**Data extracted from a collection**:
.....

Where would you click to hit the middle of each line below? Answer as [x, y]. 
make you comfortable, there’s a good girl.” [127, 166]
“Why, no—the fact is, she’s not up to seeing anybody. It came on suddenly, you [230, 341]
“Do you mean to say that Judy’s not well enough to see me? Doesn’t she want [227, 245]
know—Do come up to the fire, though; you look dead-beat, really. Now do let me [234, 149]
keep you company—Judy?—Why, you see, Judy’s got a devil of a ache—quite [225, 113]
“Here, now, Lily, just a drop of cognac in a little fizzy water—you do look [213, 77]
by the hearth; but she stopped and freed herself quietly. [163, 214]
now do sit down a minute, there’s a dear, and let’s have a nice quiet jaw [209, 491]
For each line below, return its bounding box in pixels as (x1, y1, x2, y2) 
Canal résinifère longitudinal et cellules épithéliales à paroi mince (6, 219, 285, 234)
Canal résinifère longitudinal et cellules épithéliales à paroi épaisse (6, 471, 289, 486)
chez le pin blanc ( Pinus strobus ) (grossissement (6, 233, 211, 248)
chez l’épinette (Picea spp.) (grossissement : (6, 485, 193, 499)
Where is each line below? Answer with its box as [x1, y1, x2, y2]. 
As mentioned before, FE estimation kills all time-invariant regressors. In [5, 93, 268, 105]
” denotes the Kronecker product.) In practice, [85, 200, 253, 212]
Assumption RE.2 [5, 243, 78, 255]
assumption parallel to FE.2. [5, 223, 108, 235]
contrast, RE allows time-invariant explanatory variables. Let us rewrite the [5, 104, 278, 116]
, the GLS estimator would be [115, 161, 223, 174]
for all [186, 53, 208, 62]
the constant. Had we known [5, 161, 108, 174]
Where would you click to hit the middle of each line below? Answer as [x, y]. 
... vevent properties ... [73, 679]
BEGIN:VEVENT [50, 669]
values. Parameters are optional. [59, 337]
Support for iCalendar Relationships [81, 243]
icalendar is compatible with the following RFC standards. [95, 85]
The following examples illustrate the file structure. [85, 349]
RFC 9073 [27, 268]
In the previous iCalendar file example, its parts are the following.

.....

**PROBLEM STATEMENT**:
If a line falls between the first line of the entries and the line containing "you [230, 341]", or is one of those two, restate it word for word; leave all other lines out.

**REPLY TO THE EXERCISE**:
Where would you click to hit the middle of each line below? Answer as [x, y]. 
make you comfortable, there’s a good girl.” [127, 166]
“Why, no—the fact is, she’s not up to seeing anybody. It came on suddenly, you [230, 341]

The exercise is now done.